### Material for this task:
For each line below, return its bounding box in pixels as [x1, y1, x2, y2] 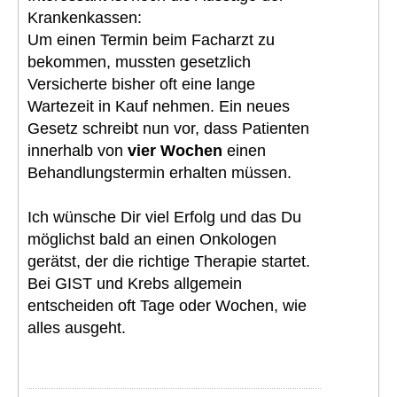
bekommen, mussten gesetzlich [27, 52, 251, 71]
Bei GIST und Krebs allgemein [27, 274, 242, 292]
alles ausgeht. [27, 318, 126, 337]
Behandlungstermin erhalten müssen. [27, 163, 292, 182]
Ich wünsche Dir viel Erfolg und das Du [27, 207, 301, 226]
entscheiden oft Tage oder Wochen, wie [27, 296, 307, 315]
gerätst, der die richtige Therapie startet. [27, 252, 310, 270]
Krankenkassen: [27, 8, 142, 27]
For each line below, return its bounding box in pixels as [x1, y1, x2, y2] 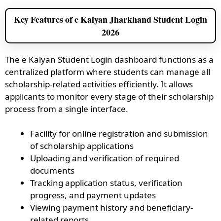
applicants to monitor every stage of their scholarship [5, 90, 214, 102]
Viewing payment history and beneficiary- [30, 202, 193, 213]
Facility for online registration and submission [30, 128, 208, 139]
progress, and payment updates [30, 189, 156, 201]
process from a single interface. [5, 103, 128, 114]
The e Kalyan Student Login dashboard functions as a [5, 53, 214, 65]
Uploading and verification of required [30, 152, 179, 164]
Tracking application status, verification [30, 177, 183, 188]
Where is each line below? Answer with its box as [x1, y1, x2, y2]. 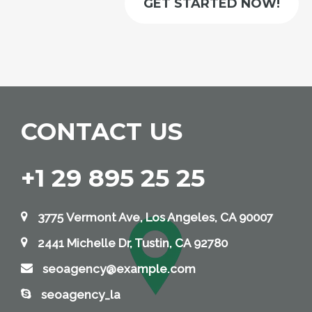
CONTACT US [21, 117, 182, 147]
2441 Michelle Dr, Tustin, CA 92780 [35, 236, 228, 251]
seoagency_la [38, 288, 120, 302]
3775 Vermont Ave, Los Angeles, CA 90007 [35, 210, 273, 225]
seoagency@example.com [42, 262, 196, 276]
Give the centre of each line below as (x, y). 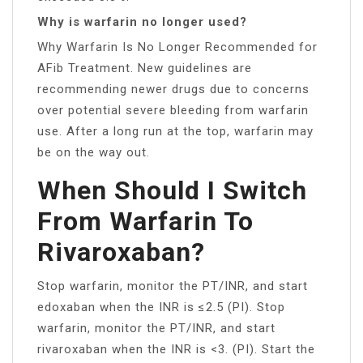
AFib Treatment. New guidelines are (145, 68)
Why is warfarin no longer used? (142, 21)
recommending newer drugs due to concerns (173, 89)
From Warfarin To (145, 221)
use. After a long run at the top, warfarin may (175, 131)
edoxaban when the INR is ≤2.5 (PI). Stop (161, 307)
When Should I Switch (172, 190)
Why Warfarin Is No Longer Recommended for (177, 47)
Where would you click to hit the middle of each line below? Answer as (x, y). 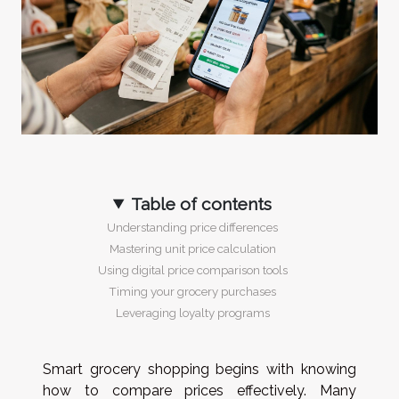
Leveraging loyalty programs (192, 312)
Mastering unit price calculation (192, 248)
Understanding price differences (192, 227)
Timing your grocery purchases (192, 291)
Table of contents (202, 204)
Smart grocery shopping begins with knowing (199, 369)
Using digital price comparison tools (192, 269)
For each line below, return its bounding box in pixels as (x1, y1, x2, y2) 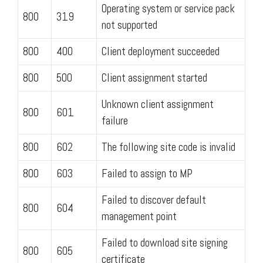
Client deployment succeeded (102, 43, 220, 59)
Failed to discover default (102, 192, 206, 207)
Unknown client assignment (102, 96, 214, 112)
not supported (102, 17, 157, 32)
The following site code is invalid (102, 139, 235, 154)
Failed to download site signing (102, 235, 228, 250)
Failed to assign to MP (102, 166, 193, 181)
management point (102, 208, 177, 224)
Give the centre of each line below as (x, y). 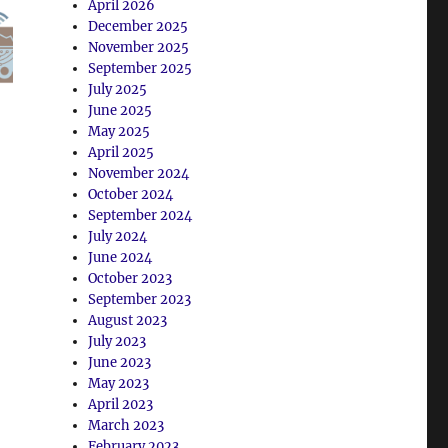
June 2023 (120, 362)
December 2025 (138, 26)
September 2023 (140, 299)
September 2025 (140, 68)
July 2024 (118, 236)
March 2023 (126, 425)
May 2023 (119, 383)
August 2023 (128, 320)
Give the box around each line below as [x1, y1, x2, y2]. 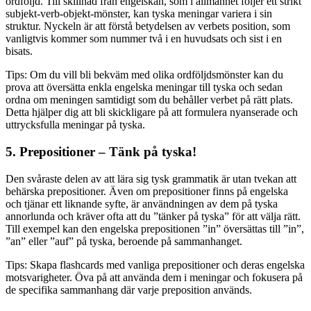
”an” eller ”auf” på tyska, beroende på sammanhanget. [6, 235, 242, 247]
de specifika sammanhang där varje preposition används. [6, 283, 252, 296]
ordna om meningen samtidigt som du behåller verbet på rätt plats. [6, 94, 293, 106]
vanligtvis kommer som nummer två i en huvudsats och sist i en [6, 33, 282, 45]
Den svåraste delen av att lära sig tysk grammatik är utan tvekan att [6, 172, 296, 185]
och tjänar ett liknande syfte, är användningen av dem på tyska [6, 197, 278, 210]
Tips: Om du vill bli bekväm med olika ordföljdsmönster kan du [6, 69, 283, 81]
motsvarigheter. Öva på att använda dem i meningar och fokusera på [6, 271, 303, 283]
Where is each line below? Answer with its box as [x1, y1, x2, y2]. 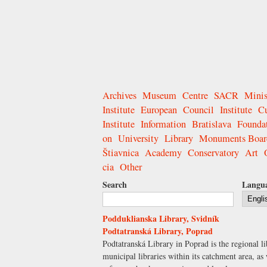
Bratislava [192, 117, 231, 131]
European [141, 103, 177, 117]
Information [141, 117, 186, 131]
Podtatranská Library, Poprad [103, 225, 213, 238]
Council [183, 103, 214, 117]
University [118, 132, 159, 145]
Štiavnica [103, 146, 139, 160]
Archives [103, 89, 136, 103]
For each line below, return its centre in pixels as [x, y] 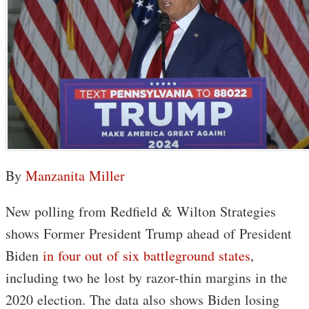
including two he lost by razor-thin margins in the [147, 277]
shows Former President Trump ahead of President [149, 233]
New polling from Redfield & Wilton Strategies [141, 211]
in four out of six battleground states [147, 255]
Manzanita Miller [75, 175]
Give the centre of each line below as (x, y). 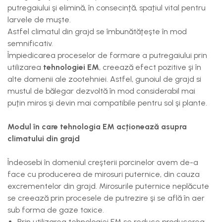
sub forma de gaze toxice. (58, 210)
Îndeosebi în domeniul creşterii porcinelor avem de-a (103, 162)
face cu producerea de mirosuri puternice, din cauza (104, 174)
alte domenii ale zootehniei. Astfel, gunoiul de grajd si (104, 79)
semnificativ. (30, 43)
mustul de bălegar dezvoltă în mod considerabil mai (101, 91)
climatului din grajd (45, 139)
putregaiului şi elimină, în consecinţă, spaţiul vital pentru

### Your objective:
Beginning with the first line of the records above, extract each line exactly through the line that holds "applicants to monitor", both ends included. Omit pictures.

### Answer below:
For each line below, return its bounding box in pixels as [x1, y1, x2, y2] 
bekommen, mussten gesetzlich [27, 52, 251, 71]
Bei GIST und Krebs allgemein [27, 274, 242, 292]
alles ausgeht. [27, 318, 126, 337]
Behandlungstermin erhalten müssen. [27, 163, 292, 182]
Ich wünsche Dir viel Erfolg und das Du [27, 207, 301, 226]
entscheiden oft Tage oder Wochen, wie [27, 296, 307, 315]
gerätst, der die richtige Therapie startet. [27, 252, 310, 270]
Krankenkassen: [27, 8, 142, 27]
For each line below, return its bounding box in pixels as [x1, y1, x2, y2] 
applicants to monitor every stage of their scholarship [5, 90, 214, 102]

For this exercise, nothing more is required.